Instructions for the task: Copy each record exactly and skip its pictures.

Material provided:
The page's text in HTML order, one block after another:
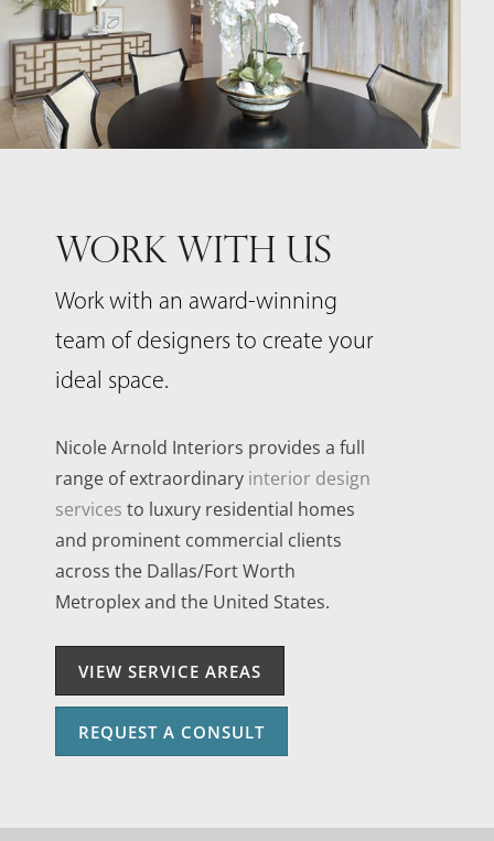
WORK WITH US
Work with an award-winning
team of designers to create your
ideal space.
Nicole Arnold Interiors provides a full
range of extraordinary interior design
services to luxury residential homes
and prominent commercial clients
across the Dallas/Fort Worth
Metroplex and the United States.
VIEW SERVICE AREAS
REQUEST A CONSULT

Written answer:
The page's text in HTML order, one block after another:
WORK WITH US
Work with an award-winning
team of designers to create your
ideal space.
Nicole Arnold Interiors provides a full
range of extraordinary interior design
services to luxury residential homes
and prominent commercial clients
across the Dallas/Fort Worth
Metroplex and the United States.
VIEW SERVICE AREAS
REQUEST A CONSULT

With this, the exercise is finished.